Data items:
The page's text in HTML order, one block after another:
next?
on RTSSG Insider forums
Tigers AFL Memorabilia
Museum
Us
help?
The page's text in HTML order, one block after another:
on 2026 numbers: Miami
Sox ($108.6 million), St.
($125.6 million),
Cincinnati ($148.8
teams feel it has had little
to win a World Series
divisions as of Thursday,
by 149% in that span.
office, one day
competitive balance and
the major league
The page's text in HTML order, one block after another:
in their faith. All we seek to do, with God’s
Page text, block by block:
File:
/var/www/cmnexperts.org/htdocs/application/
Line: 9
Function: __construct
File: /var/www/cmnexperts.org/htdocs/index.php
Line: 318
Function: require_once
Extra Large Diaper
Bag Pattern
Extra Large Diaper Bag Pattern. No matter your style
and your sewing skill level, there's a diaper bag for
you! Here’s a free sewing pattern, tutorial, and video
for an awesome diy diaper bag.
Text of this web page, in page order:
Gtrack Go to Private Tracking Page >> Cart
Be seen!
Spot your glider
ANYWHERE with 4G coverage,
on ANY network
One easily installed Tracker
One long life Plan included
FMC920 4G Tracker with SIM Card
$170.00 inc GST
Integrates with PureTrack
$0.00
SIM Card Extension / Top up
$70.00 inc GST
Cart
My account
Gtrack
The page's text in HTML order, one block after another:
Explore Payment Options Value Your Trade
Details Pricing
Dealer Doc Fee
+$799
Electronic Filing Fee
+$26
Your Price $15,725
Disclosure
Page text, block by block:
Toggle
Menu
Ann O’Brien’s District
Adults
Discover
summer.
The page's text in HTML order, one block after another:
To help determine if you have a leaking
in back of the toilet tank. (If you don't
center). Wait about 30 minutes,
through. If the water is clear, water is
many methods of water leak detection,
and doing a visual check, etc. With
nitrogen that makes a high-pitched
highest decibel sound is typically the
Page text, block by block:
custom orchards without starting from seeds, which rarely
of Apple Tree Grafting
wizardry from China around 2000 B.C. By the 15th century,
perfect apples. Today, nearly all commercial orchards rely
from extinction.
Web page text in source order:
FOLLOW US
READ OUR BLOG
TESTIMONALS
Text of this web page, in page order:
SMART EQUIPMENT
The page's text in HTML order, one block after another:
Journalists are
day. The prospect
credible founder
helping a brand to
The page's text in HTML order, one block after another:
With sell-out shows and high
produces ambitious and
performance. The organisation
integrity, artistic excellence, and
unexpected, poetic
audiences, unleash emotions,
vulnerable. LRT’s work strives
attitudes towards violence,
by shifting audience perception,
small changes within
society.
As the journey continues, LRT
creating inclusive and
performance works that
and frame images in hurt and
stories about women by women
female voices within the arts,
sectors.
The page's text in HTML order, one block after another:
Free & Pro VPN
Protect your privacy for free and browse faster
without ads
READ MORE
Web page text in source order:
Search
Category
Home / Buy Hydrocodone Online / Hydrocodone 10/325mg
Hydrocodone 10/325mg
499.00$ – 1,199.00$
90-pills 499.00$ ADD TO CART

Assigned task: Give each entry again, spelled exactly as shown.

Written reply:
The page's text in HTML order, one block after another:
next?
on RTSSG Insider forums
Tigers AFL Memorabilia
Museum
Us
help?
The page's text in HTML order, one block after another:
on 2026 numbers: Miami
Sox ($108.6 million), St.
($125.6 million),
Cincinnati ($148.8
teams feel it has had little
to win a World Series
divisions as of Thursday,
by 149% in that span.
office, one day
competitive balance and
the major league
The page's text in HTML order, one block after another:
in their faith. All we seek to do, with God’s
Page text, block by block:
File:
/var/www/cmnexperts.org/htdocs/application/
Line: 9
Function: __construct
File: /var/www/cmnexperts.org/htdocs/index.php
Line: 318
Function: require_once
Extra Large Diaper
Bag Pattern
Extra Large Diaper Bag Pattern. No matter your style
and your sewing skill level, there's a diaper bag for
you! Here’s a free sewing pattern, tutorial, and video
for an awesome diy diaper bag.
Text of this web page, in page order:
Gtrack Go to Private Tracking Page >> Cart
Be seen!
Spot your glider
ANYWHERE with 4G coverage,
on ANY network
One easily installed Tracker
One long life Plan included
FMC920 4G Tracker with SIM Card
$170.00 inc GST
Integrates with PureTrack
$0.00
SIM Card Extension / Top up
$70.00 inc GST
Cart
My account
Gtrack
The page's text in HTML order, one block after another:
Explore Payment Options Value Your Trade
Details Pricing
Dealer Doc Fee
+$799
Electronic Filing Fee
+$26
Your Price $15,725
Disclosure
Page text, block by block:
Toggle
Menu
Ann O’Brien’s District
Adults
Discover
summer.
The page's text in HTML order, one block after another:
To help determine if you have a leaking
in back of the toilet tank. (If you don't
center). Wait about 30 minutes,
through. If the water is clear, water is
many methods of water leak detection,
and doing a visual check, etc. With
nitrogen that makes a high-pitched
highest decibel sound is typically the
Page text, block by block:
custom orchards without starting from seeds, which rarely
of Apple Tree Grafting
wizardry from China around 2000 B.C. By the 15th century,
perfect apples. Today, nearly all commercial orchards rely
from extinction.
Web page text in source order:
FOLLOW US
READ OUR BLOG
TESTIMONALS
Text of this web page, in page order:
SMART EQUIPMENT
The page's text in HTML order, one block after another:
Journalists are
day. The prospect
credible founder
helping a brand to
The page's text in HTML order, one block after another:
With sell-out shows and high
produces ambitious and
performance. The organisation
integrity, artistic excellence, and
unexpected, poetic
audiences, unleash emotions,
vulnerable. LRT’s work strives
attitudes towards violence,
by shifting audience perception,
small changes within
society.
As the journey continues, LRT
creating inclusive and
performance works that
and frame images in hurt and
stories about women by women
female voices within the arts,
sectors.
The page's text in HTML order, one block after another:
Free & Pro VPN
Protect your privacy for free and browse faster
without ads
READ MORE
Web page text in source order:
Search
Category
Home / Buy Hydrocodone Online / Hydrocodone 10/325mg
Hydrocodone 10/325mg
499.00$ – 1,199.00$
90-pills 499.00$ ADD TO CART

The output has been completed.